The very best of them are brilliant.’
Wayne Macauley
‘Wayne Marshall’s Shirl is a wonderfully daring, absurd exploration of the sacred tenets of small-town Australian life. Beneath the humour, the booze, and blare of the footy, we find levitation and mermaids, and loneliness and addiction, and the terrible punishment of a man who dares to cry.’
Nic Low
‘Wayne Marshall’s Shirl is a collection of bizarre, consistently funny stories that delights in dismantling the tropes of Australiana … a hugely entertaining and thoughtful read.’
Books+Publishing
****
‘These are stories of Australian men in small towns and poor suburbs - stories of sport, drinking, fighting and love. Sounds awful, right? But these are stories told with so much heart, wit and meticulous craft that, even as you’re reading about a levitation class, a man in love with a kangaroo, a mermaid on a fishing trip, you’re asking yourself, “Wait: did this really happen?” Wayne Marshall is a worthy successor to his town-mate, Peter Carey; a writer of gorgeous imagination, daring experimentation and aching compassion, and Shirl is one of the best books of Australian stories you’ll read.’
Jane Rawson
‘Marshall embeds a strong sense of joy in stories of folly and wonder. Each individual piece is remarkable in its own right but collectively they form a cohesive narrative about Australian life and culture. Marshall uses satire to great effect, rendering memorable and surprising stories that reimagine masculinity. He stretches the short-story form to its very limits utilising both stylistic invention and absurd humour.’
Victorian Premier’s Literary Award judges’ report
‘Wayne Marshall brilliantly uncovers the strangeness and absurdities behind Australian life.’
Ryan O’Neill
Cod Opening
It’s dusk by the time Cod speeds over the cattle grid and into the forest. As soon as he hits the gravel, he throws off his seatbelt and brings his window down. The familiar smells of eucalyptus and dust f lood the cabin of his green Nissan. The heat too, hitting him like a furnace blast. But he welcomes it, delving into his esky and opening a beer, his first for the drive despite three-hundred-odd kilometres of temptation.
So, finally. After a near torturous week of waiting, it’s here. After a week of sleepless nights, of time crawling by on the factory walls, of preparing his fishing rods and watching the weather – Cod Opening. Every first weekend in December it’s the same. Rain, hail or shine, and no matter what’s happening in their lives, Cod and his friends converge on the river, eager to catch their first Murray cod of the new season.
Deeper into the forest he goes, dodging potholes the size of moon craters, the voices of cricket commentators on his radio turning to static. He spots emus and kangaroos in the tinder-dry scrub. At the river he veers left, his tinnie rattling on the trailer behind him, driving until he reaches a tree with a green VB can nailed to its trunk. Slowing, he scans the bush.

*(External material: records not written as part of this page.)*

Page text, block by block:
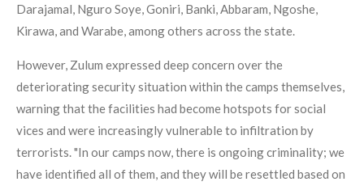
Darajamal, Nguro Soye, Goniri, Banki, Abbaram, Ngoshe,
Kirawa, and Warabe, among others across the state.
However, Zulum expressed deep concern over the
deteriorating security situation within the camps themselves,
warning that the facilities had become hotspots for social
vices and were increasingly vulnerable to infiltration by
terrorists. "In our camps now, there is ongoing criminality; we
have identified all of them, and they will be resettled based on
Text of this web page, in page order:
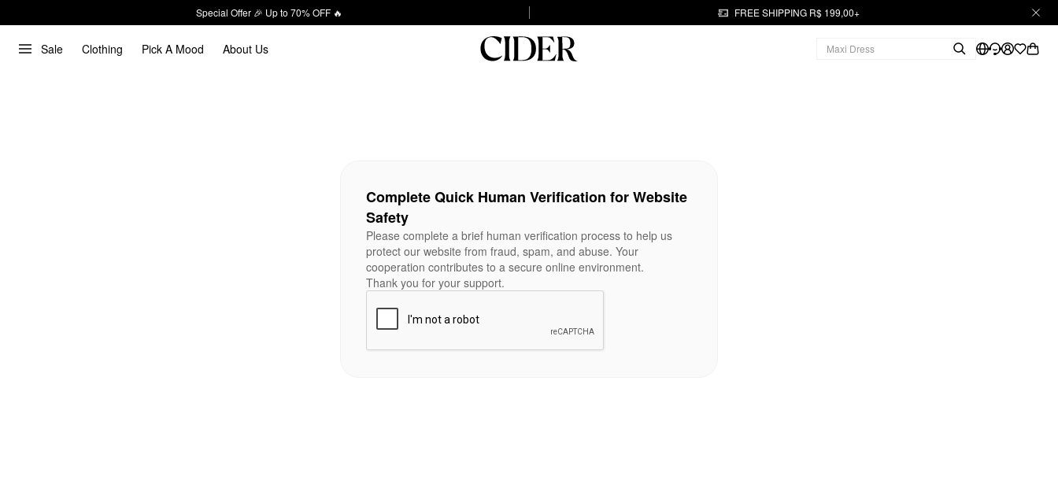
Special Offer 🎉 Up to 70% OFF 🔥 FREE SHIPPING R$ 199,00+
Sale Clothing Pick A Mood About Us
Complete Quick Human Verification for Website
Safety
Please complete a brief human verification process to help us
protect our website from fraud, spam, and abuse. Your
cooperation contributes to a secure online environment.
Thank you for your support.

There are tents, cars, half a dozen men by the river bank.
‘Boys!’ Cod rides his horn as he pulls into the camp. He hurries from his car, beer in hand. Already he’s in a sweat, still wearing his thick work shirt, trousers and boots.
‘Cod!’ comes the universal cry. The men flock to him, shaking his hand. The last in line is Doolan. He’s shirtless and wearing his weathered akubra hat. It’s been six months since they saw each other – the last time was Cod’s daughter’s engagement party – and Doolan’s looking older. They all are. But he notices it in Doolan the most, given how often he sees the younger version, the two men standing side-by-side during Cod’s wedding ceremony, in the framed photo on Julie’s side of the bed.
Wasting no time, Cod asks how the fishing’s going so far.
‘Haven’t been out yet,’ says Doolan. ‘Too hot.’
‘Haven’t been out yet? What about throwing a line in off the bank?’
Doolan sips his beer. ‘Just relaxing, mate. Plenty of time for fishing.’
‘Plenty of time? We’ve got two days. Day and a half, really.’
‘As I said. Plenty of time.’
Cod laughs with the others, walking to the edge of the bank.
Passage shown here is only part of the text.